# [WHAT THE TASK ASKS]
Your answer should be the records again, unchanged in wording and free of images.

*-*-*

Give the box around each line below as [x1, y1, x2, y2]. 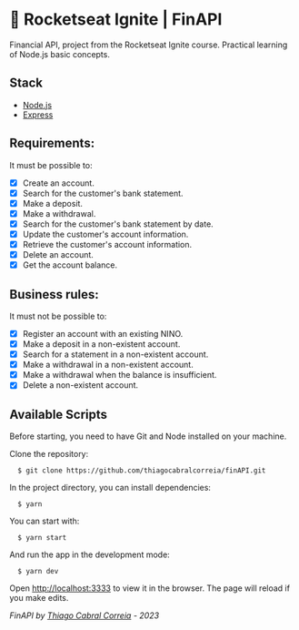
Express [22, 109, 54, 120]
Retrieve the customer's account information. [22, 239, 193, 249]
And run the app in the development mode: [9, 549, 170, 560]
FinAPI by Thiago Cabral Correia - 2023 [9, 610, 160, 621]
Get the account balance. [22, 259, 118, 270]
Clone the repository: [9, 449, 89, 460]
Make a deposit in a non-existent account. [22, 339, 181, 350]
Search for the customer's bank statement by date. [22, 218, 214, 229]
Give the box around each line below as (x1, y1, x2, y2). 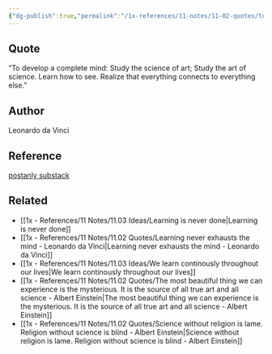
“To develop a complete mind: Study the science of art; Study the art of (8, 63, 247, 73)
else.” (8, 80, 28, 90)
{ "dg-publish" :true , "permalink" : (8, 11, 121, 20)
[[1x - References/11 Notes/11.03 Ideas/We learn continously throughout (19, 258, 259, 268)
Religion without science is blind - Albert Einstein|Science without (19, 327, 240, 337)
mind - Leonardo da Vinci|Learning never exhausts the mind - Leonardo (19, 241, 260, 251)
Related (8, 194, 49, 207)
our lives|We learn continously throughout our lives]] (19, 267, 196, 276)
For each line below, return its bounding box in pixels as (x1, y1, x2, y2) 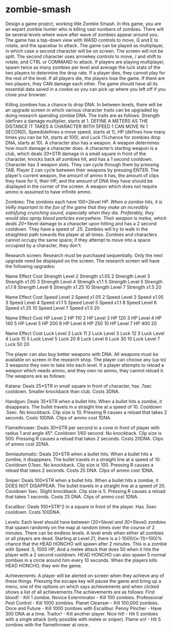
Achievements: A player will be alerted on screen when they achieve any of (5, 572, 164, 579)
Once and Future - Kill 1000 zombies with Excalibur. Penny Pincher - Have (5, 605, 162, 611)
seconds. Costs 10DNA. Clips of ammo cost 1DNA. (5, 414, 112, 420)
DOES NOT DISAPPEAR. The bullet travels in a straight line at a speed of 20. (5, 483, 166, 489)
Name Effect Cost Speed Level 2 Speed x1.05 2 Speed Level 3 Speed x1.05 (5, 294, 164, 300)
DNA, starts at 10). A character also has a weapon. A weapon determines (5, 140, 160, 146)
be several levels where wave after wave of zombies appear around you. (5, 31, 159, 37)
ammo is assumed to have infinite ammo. (5, 188, 92, 195)
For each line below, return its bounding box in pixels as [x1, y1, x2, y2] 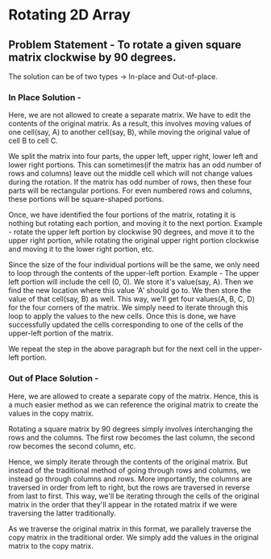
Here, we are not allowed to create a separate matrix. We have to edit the [8, 111, 252, 120]
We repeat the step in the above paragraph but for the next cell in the [8, 344, 238, 354]
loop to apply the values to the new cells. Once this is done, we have [8, 311, 236, 321]
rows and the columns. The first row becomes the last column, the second [8, 432, 256, 442]
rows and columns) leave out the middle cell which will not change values [8, 169, 253, 178]
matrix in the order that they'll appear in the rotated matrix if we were [8, 499, 238, 509]
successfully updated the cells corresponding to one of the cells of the [8, 320, 244, 330]
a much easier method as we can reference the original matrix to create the [8, 399, 259, 409]
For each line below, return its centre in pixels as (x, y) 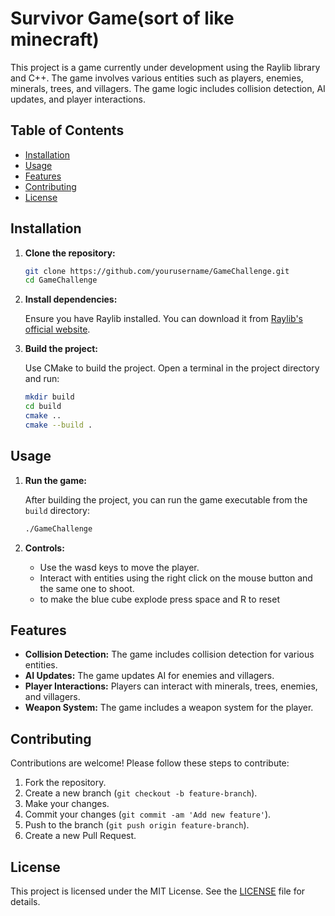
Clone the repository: (70, 253)
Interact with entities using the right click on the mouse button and (176, 578)
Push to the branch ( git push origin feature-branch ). (137, 825)
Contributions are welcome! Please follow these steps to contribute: (150, 763)
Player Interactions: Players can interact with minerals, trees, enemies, (171, 686)
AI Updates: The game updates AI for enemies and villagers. (149, 676)
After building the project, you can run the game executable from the (166, 499)
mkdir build (49, 397)
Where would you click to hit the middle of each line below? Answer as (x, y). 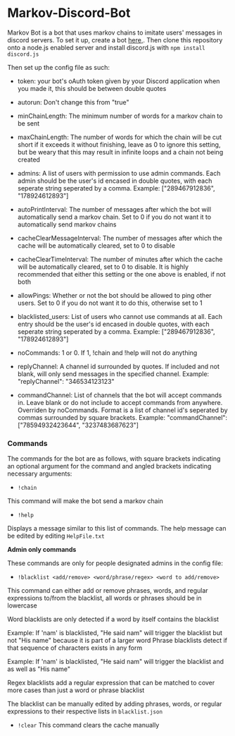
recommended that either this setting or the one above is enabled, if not (122, 274)
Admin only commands (42, 550)
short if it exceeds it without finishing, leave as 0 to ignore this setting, (119, 144)
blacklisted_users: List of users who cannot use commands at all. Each (120, 316)
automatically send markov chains (67, 224)
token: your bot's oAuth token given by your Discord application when (119, 81)
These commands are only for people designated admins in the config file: (115, 563)
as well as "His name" (39, 669)
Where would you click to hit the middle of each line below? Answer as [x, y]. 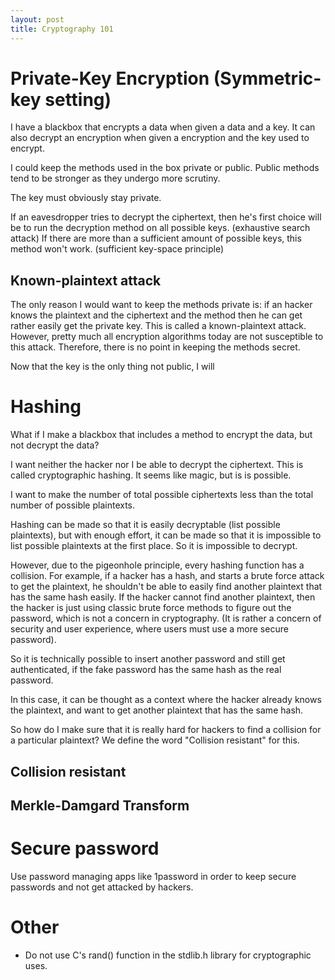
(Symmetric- [267, 78]
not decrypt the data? [55, 445]
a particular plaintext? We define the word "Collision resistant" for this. [155, 740]
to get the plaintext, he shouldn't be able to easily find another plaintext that [166, 587]
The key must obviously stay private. [86, 198]
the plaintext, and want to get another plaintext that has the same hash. [157, 710]
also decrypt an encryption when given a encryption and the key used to [160, 138]
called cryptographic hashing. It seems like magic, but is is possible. [151, 475]
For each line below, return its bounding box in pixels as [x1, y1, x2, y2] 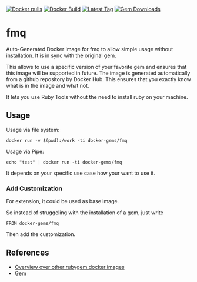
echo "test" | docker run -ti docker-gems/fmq [6, 159, 122, 165]
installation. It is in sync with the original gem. [6, 52, 116, 59]
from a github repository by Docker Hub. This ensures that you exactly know [6, 75, 191, 82]
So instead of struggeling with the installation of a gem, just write [6, 209, 163, 216]
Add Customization [6, 184, 63, 193]
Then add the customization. [6, 231, 76, 238]
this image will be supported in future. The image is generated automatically [6, 69, 191, 77]
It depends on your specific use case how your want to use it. [6, 170, 156, 177]
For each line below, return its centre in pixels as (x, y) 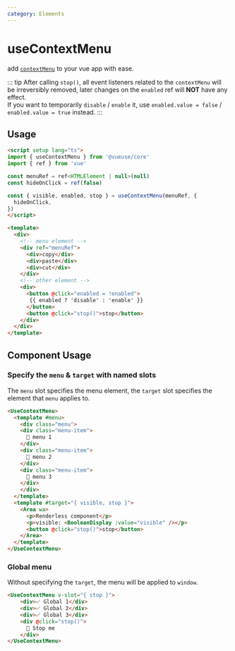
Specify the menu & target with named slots (82, 375)
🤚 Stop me (40, 628)
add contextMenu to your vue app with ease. (71, 68)
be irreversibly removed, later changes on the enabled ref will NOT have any (117, 90)
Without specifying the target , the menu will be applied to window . (103, 583)
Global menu (30, 567)
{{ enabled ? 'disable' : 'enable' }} (86, 300)
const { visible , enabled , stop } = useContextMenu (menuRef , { (102, 196)
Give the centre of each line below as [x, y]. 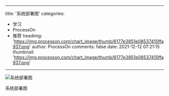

*-*-*

# [ANSWER TO THIS EXERCISE]
Give the box around each line below as [x1, y1, x2, y2]. 
Express [22, 109, 54, 120]
Retrieve the customer's account information. [22, 239, 193, 249]
And run the app in the development mode: [9, 549, 170, 560]
FinAPI by Thiago Cabral Correia - 2023 [9, 610, 160, 621]
Get the account balance. [22, 259, 118, 270]
Clone the repository: [9, 449, 89, 460]
Make a deposit in a non-existent account. [22, 339, 181, 350]
Search for the customer's bank statement by date. [22, 218, 214, 229]
Give the box around each line below as (x1, y1, x2, y2). 
“To develop a complete mind: Study the science of art; Study the art of (8, 63, 247, 73)
else.” (8, 80, 28, 90)
{ "dg-publish" :true , "permalink" : (8, 11, 121, 20)
[[1x - References/11 Notes/11.03 Ideas/We learn continously throughout (19, 258, 259, 268)
Religion without science is blind - Albert Einstein|Science without (19, 327, 240, 337)
mind - Leonardo da Vinci|Learning never exhausts the mind - Leonardo (19, 241, 260, 251)
Related (8, 194, 49, 207)
our lives|We learn continously throughout our lives]] (19, 267, 196, 276)
For each line below, return its bounding box in pixels as (x1, y1, x2, y2) 
Achievements: A player will be alerted on screen when they achieve any of (5, 572, 164, 579)
Once and Future - Kill 1000 zombies with Excalibur. Penny Pincher - Have (5, 605, 162, 611)
seconds. Costs 10DNA. Clips of ammo cost 1DNA. (5, 414, 112, 420)
DOES NOT DISAPPEAR. The bullet travels in a straight line at a speed of 20. (5, 483, 166, 489)
Name Effect Cost Speed Level 2 Speed x1.05 2 Speed Level 3 Speed x1.05 (5, 294, 164, 300)
DNA, starts at 10). A character also has a weapon. A weapon determines (5, 140, 160, 146)
be several levels where wave after wave of zombies appear around you. (5, 31, 159, 37)
ammo is assumed to have infinite ammo. (5, 188, 92, 195)
For each line below, return its bounding box in pixels as [x1, y1, x2, y2] 
Here, we are not allowed to create a separate matrix. We have to edit the [8, 111, 252, 120]
We repeat the step in the above paragraph but for the next cell in the [8, 344, 238, 354]
loop to apply the values to the new cells. Once this is done, we have [8, 311, 236, 321]
rows and the columns. The first row becomes the last column, the second [8, 432, 256, 442]
rows and columns) leave out the middle cell which will not change values [8, 169, 253, 178]
matrix in the order that they'll appear in the rotated matrix if we were [8, 499, 238, 509]
successfully updated the cells corresponding to one of the cells of the [8, 320, 244, 330]
a much easier method as we can reference the original matrix to create the [8, 399, 259, 409]
For each line below, return its centre in pixels as (x, y) 
Clone the repository: (70, 253)
Interact with entities using the right click on the mouse button and (176, 578)
Push to the branch ( git push origin feature-branch ). (137, 825)
Contributions are welcome! Please follow these steps to contribute: (150, 763)
Player Interactions: Players can interact with minerals, trees, enemies, (171, 686)
AI Updates: The game updates AI for enemies and villagers. (149, 676)
After building the project, you can run the game executable from the (166, 499)
mkdir build (49, 397)
Where would you click to hit the middle of each line below? Answer as (x, y). 
recommended that either this setting or the one above is enabled, if not (122, 274)
Admin only commands (42, 550)
short if it exceeds it without finishing, leave as 0 to ignore this setting, (119, 144)
blacklisted_users: List of users who cannot use commands at all. Each (120, 316)
automatically send markov chains (67, 224)
token: your bot's oAuth token given by your Discord application when (119, 81)
These commands are only for people designated admins in the config file: (115, 563)
as well as "His name" (39, 669)
Where would you click to hit the middle of each line below? Answer as [x, y]. 
(Symmetric- [267, 78]
not decrypt the data? [55, 445]
a particular plaintext? We define the word "Collision resistant" for this. [155, 740]
to get the plaintext, he shouldn't be able to easily find another plaintext that [166, 587]
The key must obviously stay private. [86, 198]
the plaintext, and want to get another plaintext that has the same hash. [157, 710]
also decrypt an encryption when given a encryption and the key used to [160, 138]
called cryptographic hashing. It seems like magic, but is is possible. [151, 475]
For each line below, return its bounding box in pixels as [x1, y1, x2, y2] 
echo "test" | docker run -ti docker-gems/fmq [6, 159, 122, 165]
installation. It is in sync with the original gem. [6, 52, 116, 59]
from a github repository by Docker Hub. This ensures that you exactly know [6, 75, 191, 82]
So instead of struggeling with the installation of a gem, just write [6, 209, 163, 216]
Add Customization [6, 184, 63, 193]
Then add the customization. [6, 231, 76, 238]
this image will be supported in future. The image is generated automatically [6, 69, 191, 77]
It depends on your specific use case how your want to use it. [6, 170, 156, 177]
For each line below, return its centre in pixels as (x, y) 
Specify the menu & target with named slots (82, 375)
🤚 Stop me (40, 628)
add contextMenu to your vue app with ease. (71, 68)
be irreversibly removed, later changes on the enabled ref will NOT have any (117, 90)
Without specifying the target , the menu will be applied to window . (103, 583)
Global menu (30, 567)
{{ enabled ? 'disable' : 'enable' }} (86, 300)
const { visible , enabled , stop } = useContextMenu (menuRef , { (102, 196)
Give the centre of each line below as [x, y]. 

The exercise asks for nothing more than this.